Inside a Model's Deadly Anorexia Battle
Ana Carolina Reston
Brainpix/ABACA

11/23/2006 06:00AM

Before her death last week from anorexia, Brazilian model Ana Carolina Reston was robbed of both her beauty and her strength by the disease, friends say.

Earlier this year, when she arrived at the Mexico City airport after a job in Japan, she was too emaciated and weak to carry her luggage, fellow Brazilian model Aliana Idibar, 21, tells PEOPLE in its new issue. "I helped her," Idibar says. "I was holding myself not to cry."

Once luminous, Reston had become a virtual skeleton. "The skin was gray. The eyes were sad and without light," recalls Estela Saenz, owner of a Mexican modeling agency, who last saw Reston at that time.

Still, the ambitious model continued to work, posing for a fashion Web site as late as Oct. 18. The next day she canceled a bridal magazine booking to enter a São Paulo hospital, carrying only 88 lbs. on her 5'7" frame.

Friends were grieved, but not entirely surprised, to learn that on Nov. 14 Reston, 21, had died from multiple organ failure caused by anorexia.

Reston's passing adds fuel to the outrage over too-thin models. "I understand that in the industry there is pressure to be skinny," says Gisele Bündchen, the Brazilian supermodel, who never met Reston. "But (this) is what happens when people take things to extremes."

In truth, Reston's illness was one more hardship in a life riven with them. Five years ago robbers stole everything from her impoverished family's rural home outside São Paulo. "From that moment, Ana Carolina had to work to help pay our bills," says her grieving mother, Miriam, 58, whose husband suffers from Alzheimer's and Parkinson's.

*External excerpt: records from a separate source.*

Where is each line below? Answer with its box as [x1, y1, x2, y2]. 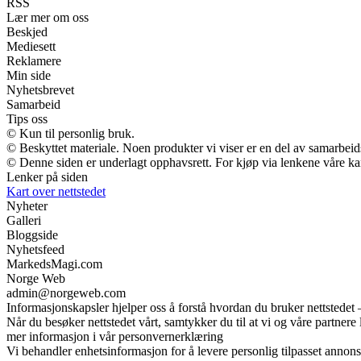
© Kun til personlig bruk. [6, 126, 135, 140]
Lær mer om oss [6, 10, 89, 24]
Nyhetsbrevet [6, 82, 74, 97]
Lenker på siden [6, 169, 88, 184]
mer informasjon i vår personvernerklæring [6, 329, 223, 343]
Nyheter [6, 198, 48, 213]
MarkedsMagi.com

Signed with Ford Brazil in her early teens, Reston never grew "tall enough for the (runway)," says Lica Kohlrausch, director of Brazil's L'Equipe agency, which took her on last year. She tried to compensate by losing weight, says Miriam. "She said, 'Mum, I will get thinner. I can work more if I'm skinny.' "

Her health declined, but Carol, as she was known, brushed off the concern of family and friends, many of whom donated blood during her hospitalization. There would be no saving her. Says Miriam Reston: "I want this to be an alert to other mothers."